Before making a decision research or ask. Choose companies that can overcome the economic crisis.
It is recommended to diversify the portfolio, that is, to buy shares of different companies that belong to different sectors of the economy.
The investment time is very important, although the actions cannot ensure an expected return in the long term, their behavior reflects the behavior of the economy, it will overcome the negative effects of the expansion of the coronavirus and low prices. of the oil.
Some options to invest in online stocks or investment funds (FIC) are:
– TPaga: in addition to being an electronic wallet, it offers the possibility of linking a FIC. It has an alliance with Actions and Values.

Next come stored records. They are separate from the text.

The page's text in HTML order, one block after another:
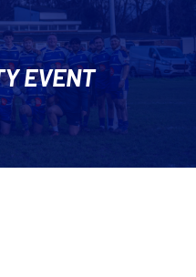
EVENT
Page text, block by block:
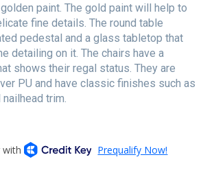
paint. The gold paint will help to
fine details. The round table
pedestal and a glass tabletop that
detailing on it. The chairs have a
shows their regal status. They are
PU and have classic finishes such as
trim.
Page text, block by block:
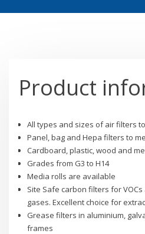
Product
All types and sizes of air filters
Panel, bag and Hepa filters to
Cardboard, plastic, wood and
Grades from G3 to H14
Media rolls are available
Site Safe carbon filters for
gases. Excellent choice for
Grease filters in aluminium,
frames
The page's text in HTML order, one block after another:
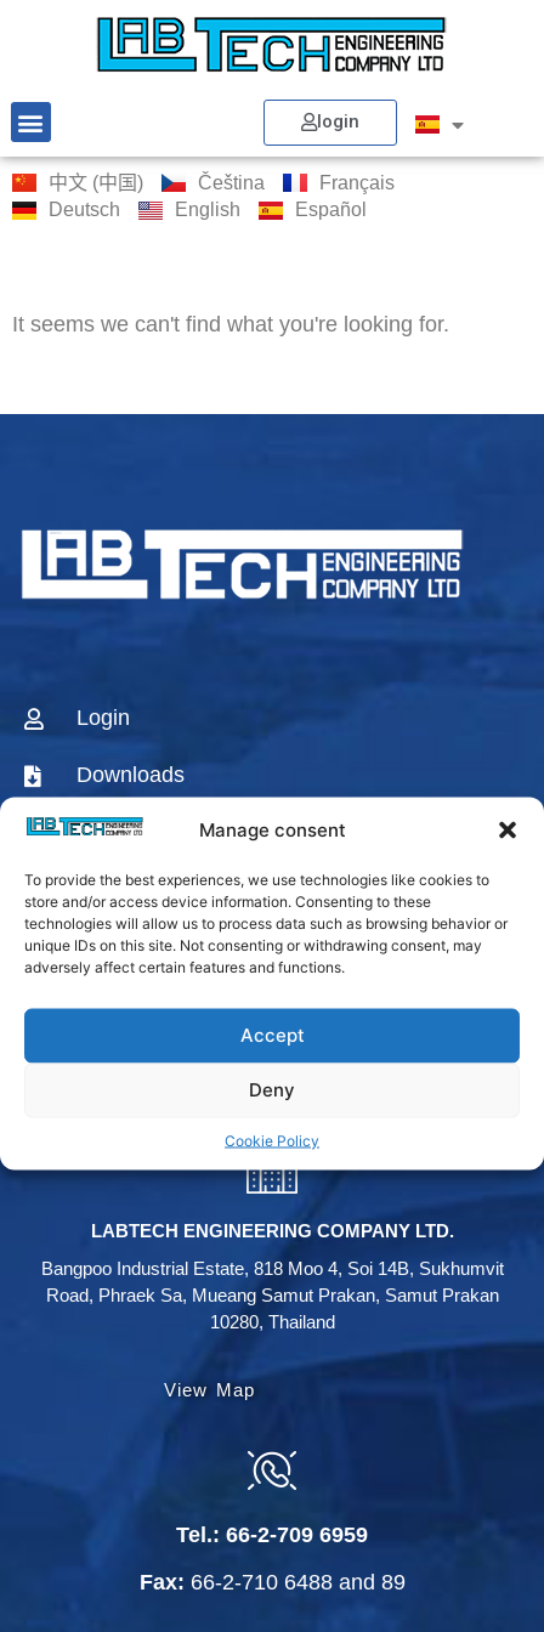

– Ualet: pioneer in its genre. It allows people to invest in more than 30 FICs starting at $ 10,000. Ualet distributes resources according to risk profile.
– Trii: for buying and selling BVC shares from the cell phone. There is no minimum limit and guarantees the lowest commission on the market. The return of the investment takes five days.
– Tyba: They have the backing of Credicorp Capital and are supervised by the Superfinancial. The minimum investment is $ 100,000. They charge a commission of between 1.3 to 1.8 percent per year,
– InvestBot: backed by Valores Bancolombia and supervised by the Superfinanciera. A robot is the one that makes the investments according to the customer’s profile. Minimum investment of $ 6 million.